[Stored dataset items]

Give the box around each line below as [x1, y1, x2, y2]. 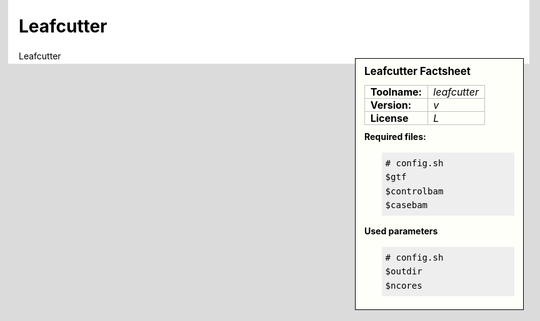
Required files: [364, 130, 427, 142]
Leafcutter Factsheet [364, 64, 471, 78]
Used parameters [364, 225, 439, 237]
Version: [370, 98, 412, 112]
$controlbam [385, 185, 444, 197]
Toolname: [370, 85, 422, 99]
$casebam [385, 199, 429, 210]
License [370, 111, 409, 125]
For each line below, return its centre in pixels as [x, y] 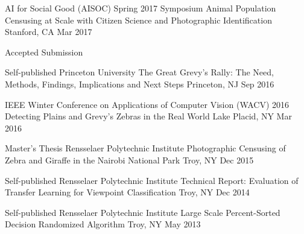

Problem statement >>
Every line above should be repeated exactly; pictures stay out of the copy.

Problem solution >>
Give the box around each line below as [x1, y1, x2, y2]. 
Required files: [364, 130, 427, 142]
Leafcutter Factsheet [364, 64, 471, 78]
Used parameters [364, 225, 439, 237]
Version: [370, 98, 412, 112]
$controlbam [385, 185, 444, 197]
Toolname: [370, 85, 422, 99]
$casebam [385, 199, 429, 210]
License [370, 111, 409, 125]
For each line below, return its centre in pixels as [x, y] 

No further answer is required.